#### EXERCISE BRIEF:
With the line containing "https://icons8.com/icon/pack/programming/material (69, 193)" as the start and the line containing "https://icons8.com/icon/pack/food/material (59, 188)" as the end, transcribe that span of the entries below exactly, including both.
Start of Block
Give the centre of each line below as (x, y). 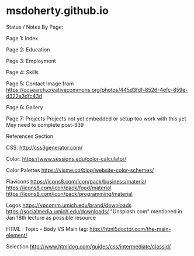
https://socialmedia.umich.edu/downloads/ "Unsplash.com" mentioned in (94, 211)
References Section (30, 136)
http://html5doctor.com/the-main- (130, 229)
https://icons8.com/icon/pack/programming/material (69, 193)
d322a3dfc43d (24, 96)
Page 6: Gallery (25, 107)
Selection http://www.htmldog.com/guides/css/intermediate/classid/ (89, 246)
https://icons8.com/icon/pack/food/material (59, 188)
End of Block
Start of Block
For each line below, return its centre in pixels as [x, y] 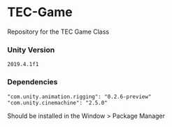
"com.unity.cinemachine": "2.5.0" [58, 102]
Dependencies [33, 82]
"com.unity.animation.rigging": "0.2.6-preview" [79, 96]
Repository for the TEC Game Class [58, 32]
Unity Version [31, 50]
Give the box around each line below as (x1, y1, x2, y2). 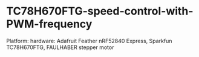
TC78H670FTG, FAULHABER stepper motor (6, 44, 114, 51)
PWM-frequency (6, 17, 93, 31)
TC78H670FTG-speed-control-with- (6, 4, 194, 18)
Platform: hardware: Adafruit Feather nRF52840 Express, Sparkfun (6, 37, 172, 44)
End of Block
#### ANSWER TO THE EXERCISE:
https://icons8.com/icon/pack/programming/material (69, 193)
d322a3dfc43d (24, 96)
Page 6: Gallery (25, 107)
Selection http://www.htmldog.com/guides/css/intermediate/classid/ (89, 246)
https://icons8.com/icon/pack/food/material (59, 188)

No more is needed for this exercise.